◆ **What to do**
From the entries below, reproduce exactly the lines from the one with "Проект работает на" through the one with "computers. (17, 145)", both included, without images.

(Collection entries)
· · ·

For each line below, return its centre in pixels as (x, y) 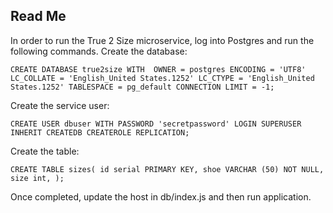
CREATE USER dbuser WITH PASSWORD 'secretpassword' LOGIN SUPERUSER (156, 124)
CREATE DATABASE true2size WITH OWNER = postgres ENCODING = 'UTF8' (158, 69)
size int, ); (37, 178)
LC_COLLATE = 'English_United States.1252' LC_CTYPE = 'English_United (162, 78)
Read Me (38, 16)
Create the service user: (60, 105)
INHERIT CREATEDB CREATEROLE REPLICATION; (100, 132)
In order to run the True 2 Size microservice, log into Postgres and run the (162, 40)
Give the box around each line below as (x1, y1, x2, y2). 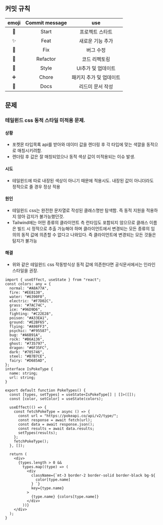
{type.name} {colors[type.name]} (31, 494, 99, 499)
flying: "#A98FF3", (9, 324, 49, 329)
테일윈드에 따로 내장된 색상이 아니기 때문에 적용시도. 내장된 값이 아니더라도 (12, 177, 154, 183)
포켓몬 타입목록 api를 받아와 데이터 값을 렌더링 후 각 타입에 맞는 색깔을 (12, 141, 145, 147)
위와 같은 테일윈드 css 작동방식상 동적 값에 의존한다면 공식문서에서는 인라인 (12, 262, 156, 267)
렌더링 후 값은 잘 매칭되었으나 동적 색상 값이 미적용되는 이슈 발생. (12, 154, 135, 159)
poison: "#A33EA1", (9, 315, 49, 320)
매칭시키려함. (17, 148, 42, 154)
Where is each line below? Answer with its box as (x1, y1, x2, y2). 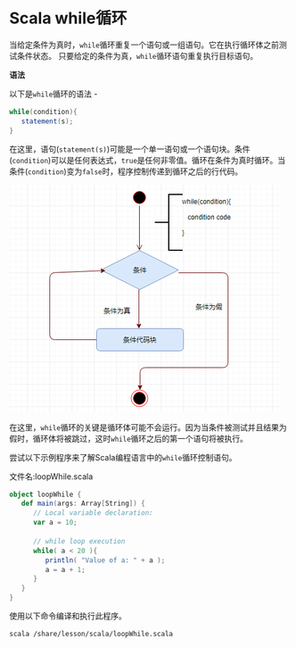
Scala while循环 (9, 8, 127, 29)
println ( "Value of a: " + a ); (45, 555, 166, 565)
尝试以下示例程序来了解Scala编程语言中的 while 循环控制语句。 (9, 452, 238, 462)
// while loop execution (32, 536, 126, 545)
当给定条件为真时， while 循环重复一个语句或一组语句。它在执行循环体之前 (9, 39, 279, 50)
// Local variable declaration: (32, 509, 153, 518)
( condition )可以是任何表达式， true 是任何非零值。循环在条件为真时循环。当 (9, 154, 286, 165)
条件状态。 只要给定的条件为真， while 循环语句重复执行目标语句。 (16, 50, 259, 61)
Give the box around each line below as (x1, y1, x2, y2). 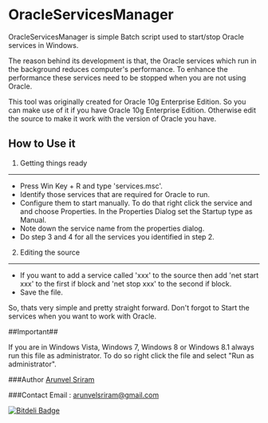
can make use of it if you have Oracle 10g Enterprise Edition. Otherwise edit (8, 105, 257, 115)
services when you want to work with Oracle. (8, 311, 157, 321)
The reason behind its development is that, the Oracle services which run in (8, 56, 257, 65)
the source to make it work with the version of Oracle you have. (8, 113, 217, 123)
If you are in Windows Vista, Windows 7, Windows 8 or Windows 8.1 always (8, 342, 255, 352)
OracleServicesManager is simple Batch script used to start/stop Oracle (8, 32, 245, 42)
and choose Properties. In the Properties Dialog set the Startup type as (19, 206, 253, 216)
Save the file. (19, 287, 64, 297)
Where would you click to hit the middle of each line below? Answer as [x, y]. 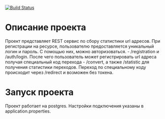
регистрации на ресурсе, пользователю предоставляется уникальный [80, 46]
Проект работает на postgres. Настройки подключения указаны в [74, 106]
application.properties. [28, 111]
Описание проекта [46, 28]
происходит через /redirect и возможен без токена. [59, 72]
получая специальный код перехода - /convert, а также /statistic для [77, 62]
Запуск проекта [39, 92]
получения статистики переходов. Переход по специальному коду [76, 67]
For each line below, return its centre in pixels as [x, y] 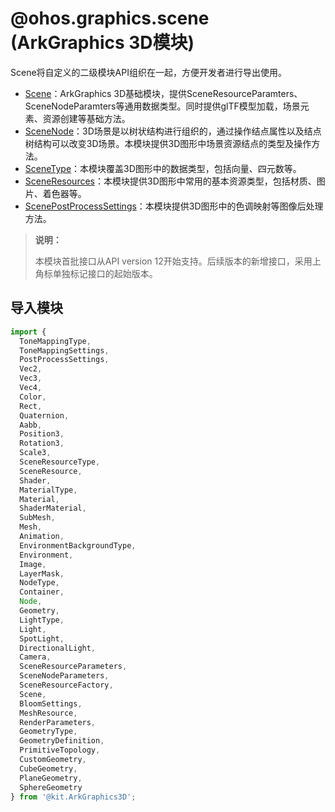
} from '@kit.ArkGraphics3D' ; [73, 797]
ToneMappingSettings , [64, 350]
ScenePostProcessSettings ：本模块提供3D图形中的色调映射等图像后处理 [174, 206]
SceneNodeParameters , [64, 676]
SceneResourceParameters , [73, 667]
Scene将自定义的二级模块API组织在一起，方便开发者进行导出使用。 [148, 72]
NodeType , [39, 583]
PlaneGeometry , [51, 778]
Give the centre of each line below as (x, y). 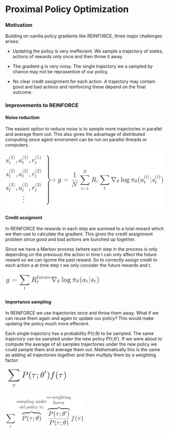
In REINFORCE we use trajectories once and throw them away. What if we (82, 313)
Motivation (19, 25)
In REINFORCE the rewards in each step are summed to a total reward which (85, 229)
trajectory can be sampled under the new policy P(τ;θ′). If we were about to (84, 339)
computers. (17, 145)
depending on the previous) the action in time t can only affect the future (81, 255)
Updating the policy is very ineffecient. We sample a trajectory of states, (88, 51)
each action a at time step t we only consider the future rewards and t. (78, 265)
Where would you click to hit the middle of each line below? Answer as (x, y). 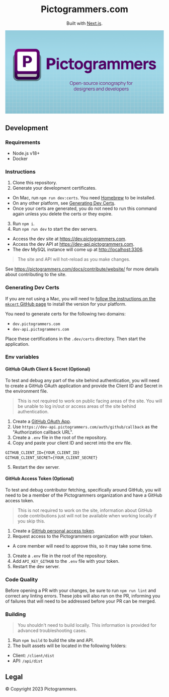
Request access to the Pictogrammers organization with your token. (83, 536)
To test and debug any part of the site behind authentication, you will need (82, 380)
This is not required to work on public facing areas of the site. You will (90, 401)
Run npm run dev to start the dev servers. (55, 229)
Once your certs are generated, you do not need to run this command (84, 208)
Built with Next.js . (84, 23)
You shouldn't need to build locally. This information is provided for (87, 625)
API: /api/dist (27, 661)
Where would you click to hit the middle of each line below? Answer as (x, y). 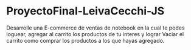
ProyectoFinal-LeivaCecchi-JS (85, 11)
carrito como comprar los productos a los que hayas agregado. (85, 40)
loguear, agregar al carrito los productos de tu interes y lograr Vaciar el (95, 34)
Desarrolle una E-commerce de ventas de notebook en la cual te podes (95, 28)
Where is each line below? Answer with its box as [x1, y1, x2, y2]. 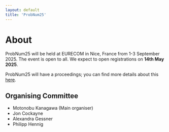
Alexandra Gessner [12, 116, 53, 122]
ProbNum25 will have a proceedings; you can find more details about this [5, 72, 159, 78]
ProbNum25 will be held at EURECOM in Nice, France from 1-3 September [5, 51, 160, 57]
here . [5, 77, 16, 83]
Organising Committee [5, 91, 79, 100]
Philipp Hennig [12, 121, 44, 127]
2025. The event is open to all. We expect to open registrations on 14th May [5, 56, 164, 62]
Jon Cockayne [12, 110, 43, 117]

· · ·

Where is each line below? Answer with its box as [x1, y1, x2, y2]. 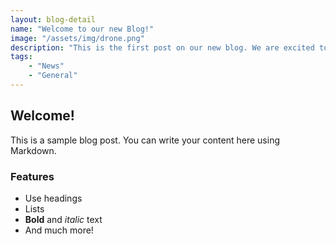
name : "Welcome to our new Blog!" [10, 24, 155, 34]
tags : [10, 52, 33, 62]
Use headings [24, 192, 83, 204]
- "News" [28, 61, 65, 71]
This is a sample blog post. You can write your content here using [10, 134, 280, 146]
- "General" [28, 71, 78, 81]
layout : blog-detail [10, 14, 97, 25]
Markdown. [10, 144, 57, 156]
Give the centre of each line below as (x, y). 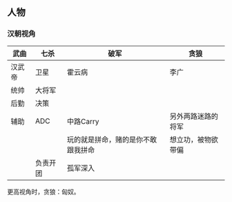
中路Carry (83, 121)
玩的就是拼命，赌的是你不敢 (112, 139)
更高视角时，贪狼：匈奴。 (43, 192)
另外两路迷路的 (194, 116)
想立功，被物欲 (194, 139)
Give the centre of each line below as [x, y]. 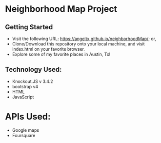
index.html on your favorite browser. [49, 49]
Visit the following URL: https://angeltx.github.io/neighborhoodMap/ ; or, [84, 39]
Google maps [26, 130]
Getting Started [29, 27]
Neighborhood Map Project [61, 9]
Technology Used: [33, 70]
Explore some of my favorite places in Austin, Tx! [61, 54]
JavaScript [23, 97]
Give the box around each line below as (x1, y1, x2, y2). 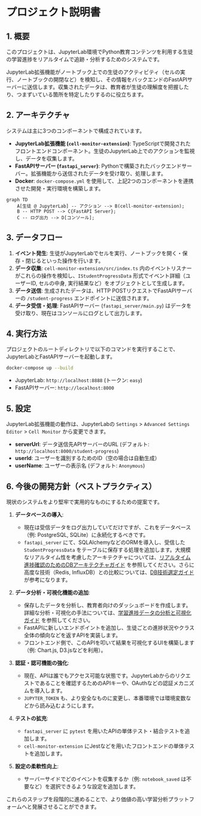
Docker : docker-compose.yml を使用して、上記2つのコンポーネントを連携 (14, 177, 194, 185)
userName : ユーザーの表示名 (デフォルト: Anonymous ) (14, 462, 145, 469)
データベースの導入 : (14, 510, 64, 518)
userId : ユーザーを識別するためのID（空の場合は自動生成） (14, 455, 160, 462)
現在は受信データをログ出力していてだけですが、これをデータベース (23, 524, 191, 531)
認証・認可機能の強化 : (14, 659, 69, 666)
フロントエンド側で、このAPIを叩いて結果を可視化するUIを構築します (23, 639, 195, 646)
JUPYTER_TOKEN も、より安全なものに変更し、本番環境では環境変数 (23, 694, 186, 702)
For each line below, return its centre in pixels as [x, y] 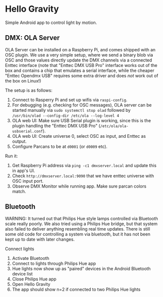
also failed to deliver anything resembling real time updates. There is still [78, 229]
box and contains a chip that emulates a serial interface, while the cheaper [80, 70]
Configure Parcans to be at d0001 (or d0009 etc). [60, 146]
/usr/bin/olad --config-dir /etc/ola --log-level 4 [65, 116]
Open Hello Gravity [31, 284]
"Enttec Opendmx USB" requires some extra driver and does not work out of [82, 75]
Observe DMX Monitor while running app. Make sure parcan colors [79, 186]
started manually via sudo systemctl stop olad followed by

· · ·

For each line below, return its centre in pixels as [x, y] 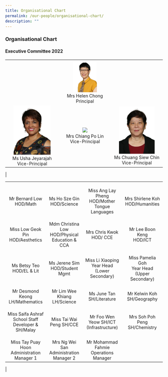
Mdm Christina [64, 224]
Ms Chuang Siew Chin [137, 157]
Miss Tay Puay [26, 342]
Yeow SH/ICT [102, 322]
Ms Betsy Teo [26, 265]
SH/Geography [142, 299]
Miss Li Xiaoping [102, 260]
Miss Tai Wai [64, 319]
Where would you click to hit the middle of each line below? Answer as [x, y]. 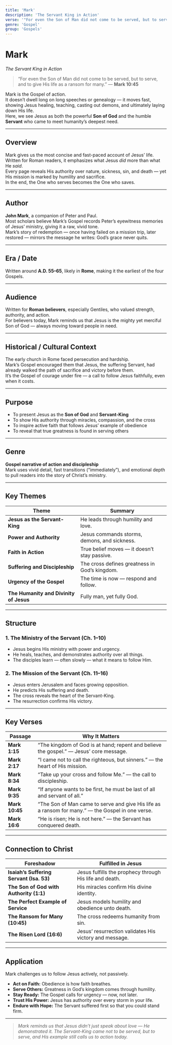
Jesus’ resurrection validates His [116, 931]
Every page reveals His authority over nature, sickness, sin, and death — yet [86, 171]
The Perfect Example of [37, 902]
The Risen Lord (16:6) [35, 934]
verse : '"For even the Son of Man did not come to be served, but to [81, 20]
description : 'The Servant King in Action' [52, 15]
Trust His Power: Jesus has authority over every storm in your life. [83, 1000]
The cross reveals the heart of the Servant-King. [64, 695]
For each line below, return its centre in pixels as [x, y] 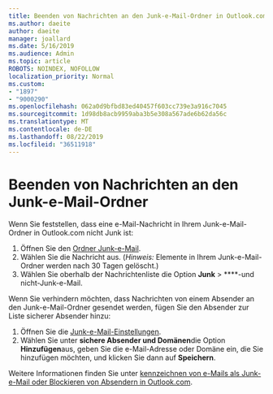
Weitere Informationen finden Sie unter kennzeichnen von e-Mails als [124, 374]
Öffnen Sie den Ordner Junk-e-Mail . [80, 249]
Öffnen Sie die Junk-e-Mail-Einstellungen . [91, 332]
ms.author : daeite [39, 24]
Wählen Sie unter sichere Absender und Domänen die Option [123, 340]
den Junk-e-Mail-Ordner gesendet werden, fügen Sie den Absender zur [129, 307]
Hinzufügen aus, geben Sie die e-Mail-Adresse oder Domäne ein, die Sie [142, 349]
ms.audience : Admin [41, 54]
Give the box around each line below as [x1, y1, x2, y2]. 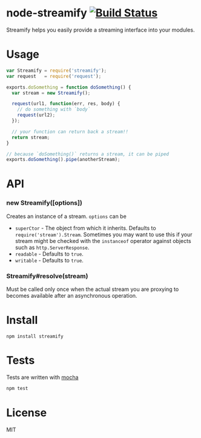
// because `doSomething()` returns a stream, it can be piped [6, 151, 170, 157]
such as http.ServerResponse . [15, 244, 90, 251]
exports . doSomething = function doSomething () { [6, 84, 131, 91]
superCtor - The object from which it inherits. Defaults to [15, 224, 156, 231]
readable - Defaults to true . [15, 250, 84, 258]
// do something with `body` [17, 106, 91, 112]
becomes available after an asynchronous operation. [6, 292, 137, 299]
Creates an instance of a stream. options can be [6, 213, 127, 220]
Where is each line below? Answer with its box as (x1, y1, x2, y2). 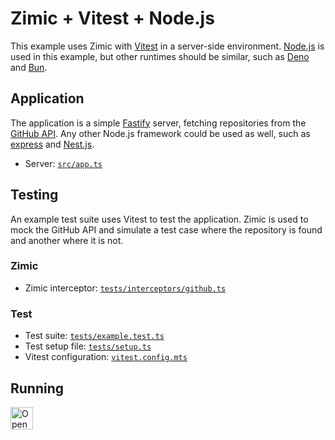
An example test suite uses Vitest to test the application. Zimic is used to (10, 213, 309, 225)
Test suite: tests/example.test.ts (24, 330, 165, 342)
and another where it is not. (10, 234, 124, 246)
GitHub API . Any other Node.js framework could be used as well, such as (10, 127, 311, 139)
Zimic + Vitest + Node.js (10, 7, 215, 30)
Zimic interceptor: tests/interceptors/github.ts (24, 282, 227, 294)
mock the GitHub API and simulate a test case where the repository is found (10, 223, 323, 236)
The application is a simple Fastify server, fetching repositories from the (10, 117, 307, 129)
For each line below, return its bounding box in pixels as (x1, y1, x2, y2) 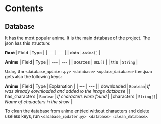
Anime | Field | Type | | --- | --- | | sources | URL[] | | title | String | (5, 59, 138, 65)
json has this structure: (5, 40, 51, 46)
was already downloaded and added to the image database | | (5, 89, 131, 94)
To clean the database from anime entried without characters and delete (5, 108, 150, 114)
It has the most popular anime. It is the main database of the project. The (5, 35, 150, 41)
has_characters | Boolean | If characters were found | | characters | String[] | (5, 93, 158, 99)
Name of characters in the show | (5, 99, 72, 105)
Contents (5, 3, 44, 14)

· · ·

◆ **Solution for this exercise**
Проект работает на postgres. Настройки подключения указаны в [74, 106]
application.properties. [28, 111]
Описание проекта [46, 28]
происходит через /redirect и возможен без токена. [59, 72]
получая специальный код перехода - /convert, а также /statistic для [77, 62]
Запуск проекта [39, 92]
получения статистики переходов. Переход по специальному коду [76, 67]
For each line below, return its centre in pixels as [x, y] 
} from '@kit.ArkGraphics3D' ; [73, 797]
ToneMappingSettings , [64, 350]
ScenePostProcessSettings ：本模块提供3D图形中的色调映射等图像后处理 [174, 206]
SceneNodeParameters , [64, 676]
SceneResourceParameters , [73, 667]
Scene将自定义的二级模块API组织在一起，方便开发者进行导出使用。 [148, 72]
NodeType , [39, 583]
PlaneGeometry , [51, 778]
Give the centre of each line below as (x, y). 
In REINFORCE we use trajectories once and throw them away. What if we (82, 313)
Motivation (19, 25)
In REINFORCE the rewards in each step are summed to a total reward which (85, 229)
trajectory can be sampled under the new policy P(τ;θ′). If we were about to (84, 339)
computers. (17, 145)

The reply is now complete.